Exministro y escritor

El hombre, como animal social, necesita considerarse partícipe de una sociedad. Sin los demás no somos nada. Esa necesidad de integración es tan fuerte, que destroza psíquicamente a los individuos aislados o marginados. Pero el concepto sociedad es demasiado vago como para sentirnos emocionalmente relacionados con ella. Necesitamos una estructura social más cercana sobre la que identificarnos. Existen infinidad de grupos que interrelacionan entre sí en el seno de una sociedad: la familia, los alumnos de una carrera, los socios de un club deportivo o los trabajadores de una empresa..., por citar tan solo algunos de los ejemplos que nos son muy cercanos.

Pero sobre todos estos grupos, históricamente, la humanidad se ha organizado en grupos más amplios, de defensa mutua, de cooperación para la supervivencia y de participación en unos hábitos culturales similares. Serían las estructuras políticas, identificadas frente a otras estructuras humanas. Clanes, tribus, confederaciones, pueblos, ciudades naciones o patrias son estructuras políticas históricas. Hasta ahora ha sido así. No sabemos si en el futuro las dinámicas globales nos impelerán a adoptar estructuras geopolíticas más amplias y complejas.

Normalmente se establece una relación con la patria propia que va mucho más allá de la mera filiación administrativa. Existe una íntima y potente relación emocional. Una patria es una frontera, una lengua o una historia, pero, sobre todo, es aquella comunidad de la que emotivamente nos sentimos partícipes. Y ese sentimiento, que algunos llaman patriotismo, otros orgullo, otros satisfacción de ciudadanía y otros participación en un proyecto común, es profundo en el alma humana. Por eso, desde siempre, los que han liderado a las naciones han intentado explotar esos sentimientos. El esfuerzo por monopolizar el sentir patriótico ha sido una constante en la política. El esquema del discurso siempre ha sido el mismo: quien está contra mí, está contra la patria. Como es normal, España no está libre de ese pecado. Por el contrario, ha sido muy frecuente en nuestra historia. Mil veces hemos oído que sólo un partido garantizaría la unidad y la cohesión. Y no tan solo en el ámbito nacional. También en las comunidades históricas o nacionalidades existen fuerzas políticas que repiten los mismos argumentos, sólo que a la inversa. Según esas posturas, sólo las fuerzas nacionalistas serían las verdaderas defensoras del país; los demás, simples españolistas. Como vemos, en el juego con los sentimientos patrióticos, pocos podrían tirar la primera piedra.

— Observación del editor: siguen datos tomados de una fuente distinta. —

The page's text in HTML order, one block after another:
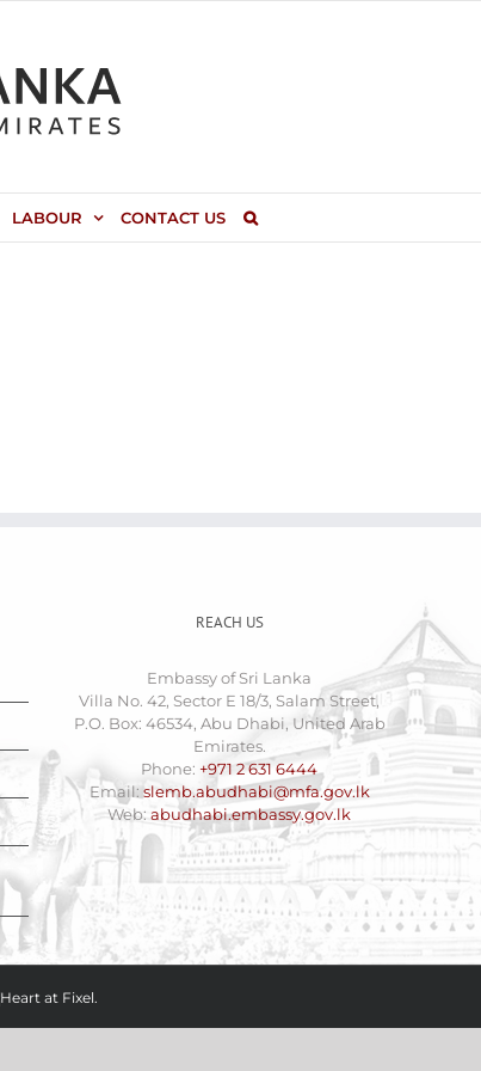
LABOUR CONTACT US
REACH US
Embassy of Sri Lanka
Villa No. 42, Sector E 18/3, Salam Street,
P.O. Box: 46534, Abu Dhabi, United Arab
Emirates.
Phone: +971 2 631 6444
Email:slemb.abudhabi@mfa.gov.lk
Web:abudhabi.embassy.gov.lk
at Fixel.
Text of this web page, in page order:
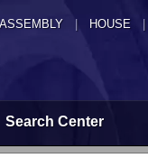
ASSEMBLY HOUSE
Search Center
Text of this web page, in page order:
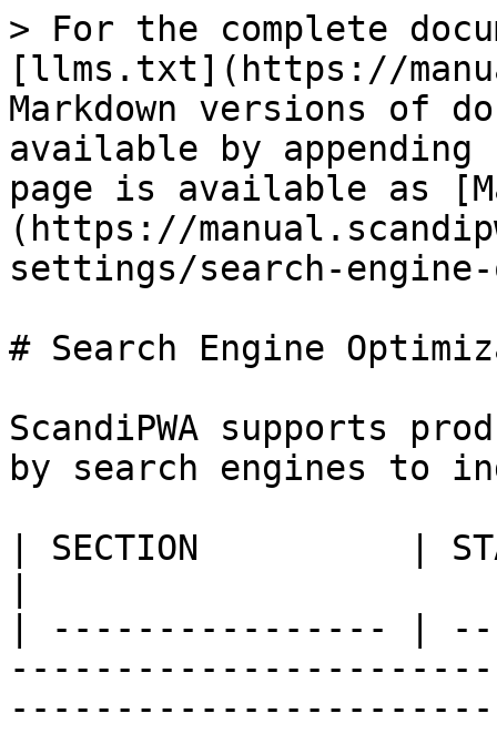
> For the complete
[llms.txt](https://
Markdown versions of
available by
page is available as
(https://
settings/search-
# Search Engine
ScandiPWA supports
by search engines to
| SECTION          |
| ---------------- |
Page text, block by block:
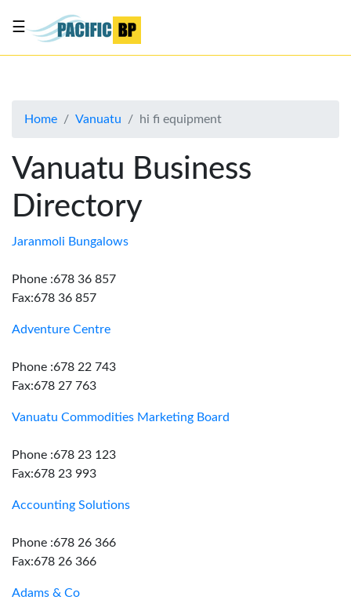
About
Advertise
Contact
Us
☰
Home Vanuatu hi fi equipment
Vanuatu Business
Directory
Jaranmoli Bungalows
Phone :678 36 857
Fax:678 36 857
Adventure Centre
Phone :678 22 743
Fax:678 27 763
Vanuatu Commodities Marketing Board
Phone :678 23 123
Fax:678 23 993
Accounting Solutions
Phone :678 26 366
Fax:678 26 366
Adams & Co
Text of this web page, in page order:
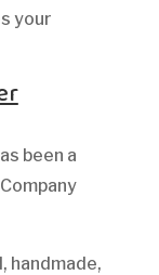
your
been a
handmade,
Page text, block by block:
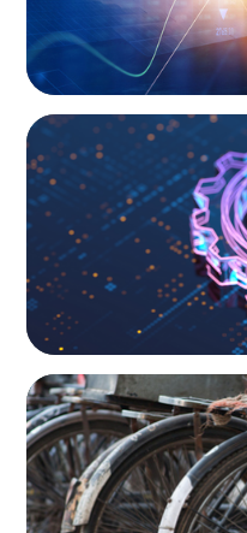
BOYDEN REPORT SERIES
What’s Next for
and the Talent
BLOG
The Supply Chain
Dabbawalas
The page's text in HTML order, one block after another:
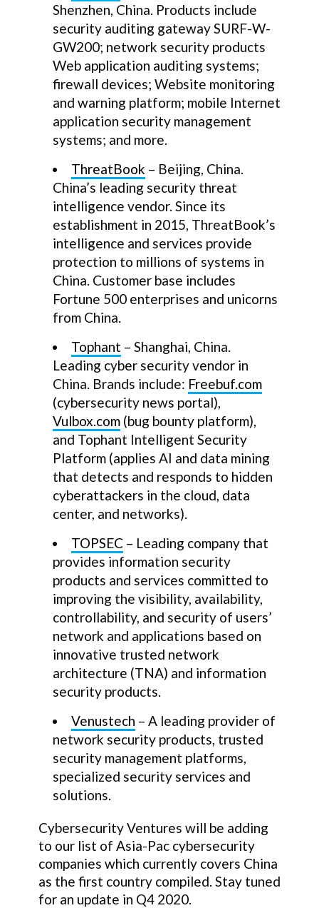
Shenzhen, China. Products include
security auditing gateway SURF-W-
GW200; network security products
Web application auditing systems;
firewall devices; Website monitoring
and warning platform; mobile Internet
application security management
systems; and more.
ThreatBook – Beijing, China.
China’s leading security threat
intelligence vendor. Since its
establishment in 2015, ThreatBook’s
intelligence and services provide
protection to millions of systems in
China. Customer base includes
Fortune 500 enterprises and unicorns
from China.
Tophant – Shanghai, China.
Leading cyber security vendor in
China. Brands include: Freebuf.com
(cybersecurity news portal),
Vulbox.com (bug bounty platform),
and Tophant Intelligent Security
Platform (applies AI and data mining
that detects and responds to hidden
cyberattackers in the cloud, data
center, and networks).
TOPSEC – Leading company that
provides information security
products and services committed to
improving the visibility, availability,
controllability, and security of users’
network and applications based on
innovative trusted network
architecture (TNA) and information
security products.
Venustech – A leading provider of
network security products, trusted
security management platforms,
specialized security services and
solutions.
Cybersecurity Ventures will be adding
to our list of Asia-Pac cybersecurity
companies which currently covers China
as the first country compiled. Stay tuned
for an update in Q4 2020.
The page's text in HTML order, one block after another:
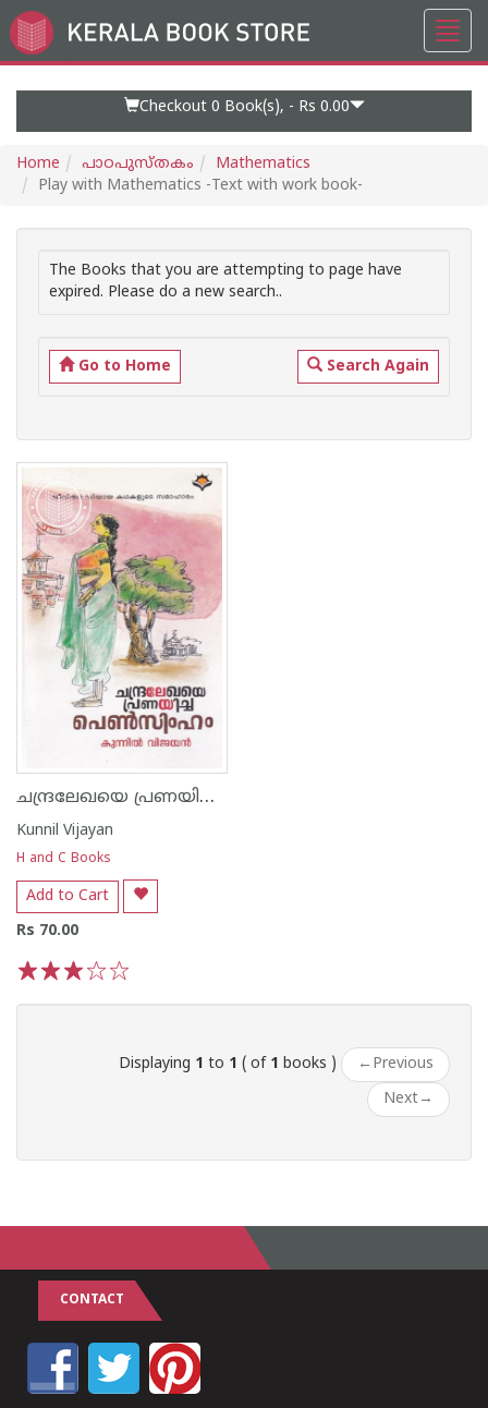
Go
to
Checkout 0 Book(s), - Rs 0.00
Home പാഠപുസ്തകം
Mathematics
Play with Mathematics -Text with work book-
The Books that you are attempting to page have
expired. Please do a new search..
Go to Home Search Again
ചന്ദ്രലേഖയെ പ്രണയിച്ച പെണ്‍സിംഹം
Kunnil Vijayan
H and C Books
Add to Cart
Rs 70.00
Displaying 1 to 1 ( of 1 books ) ← Previous
Next→
CONTACT
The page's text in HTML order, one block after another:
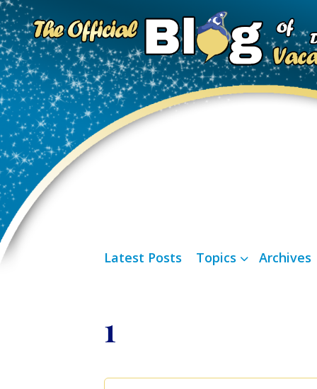
Latest Posts Topics Archives
1
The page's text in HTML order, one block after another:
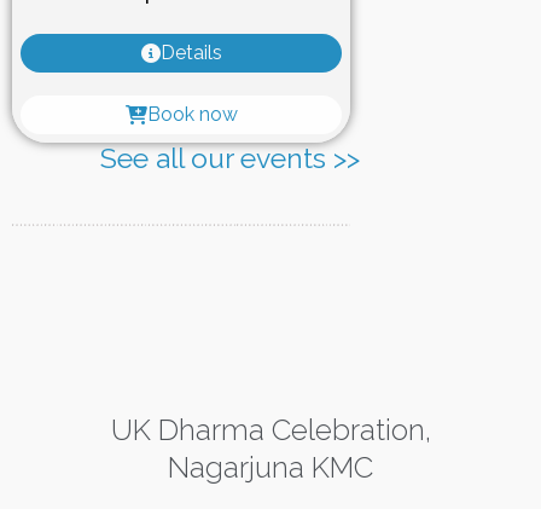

En la España de la Constitución de 1978, al menos en teoría, no cabrían las posturas simplistas del o conmigo o contra España, puesto que España seríamos todos, al definirse un proyecto común, respetuoso con los diversos sentimientos nacionalistas. Sin embargo, desgraciadamente, se siguen produciendo, a nivel del Estado y en determinadas autonomías, preocupantes ramalazos de esa patrimonialización del sentir patriótico.

Uno de los principales lazos que une al individuo con su patria es de naturaleza emocional. Y entre las declaraciones de unos y otros, ya son legión los que comienzan a sentirse agredidos y agraviados de una u otra forma. Y ésa es la peor vía de conseguir una España unida y cohesionada. El mejor modo de hacer patria --Ortega dixit-- es el sentirnos partícipes de un proyecto común, y no rehenes de una exclusiva --y excluyente-- forma de entender la patria de los que se definen como patriotas, tantas veces agresiva para muchas personas.

Deberíamos olvidarnos del juego de la silla en una materia tan compleja como la patria, donde tendríamos que sentirnos cómodos todos. Dentro del respeto a la Constitución nadie debería tener miedo de perder su silla. Por eso, se puede criticar libremente cualquier decisión de cualquier gobierno, sin tener que ser víctima de las demagógicas acusaciones de ser un traidor a la patria. Es más, en torno a un tema del que llevamos tanto tiempo discutiendo como la idea de España, tampoco se puede caer en la tentación de afirmar: la única idea válida de España es la que yo tengo; las demás están contra ella.

La única idea válida de España es la que consagra nuestra Constitución. Lo demás son opiniones particulares, interesantes y quizá enriquecedoras, matizables o criticables. La pena, es que 25 años después de la Constitución, aún tengamos que recordar estos principios tan obvios y elementales.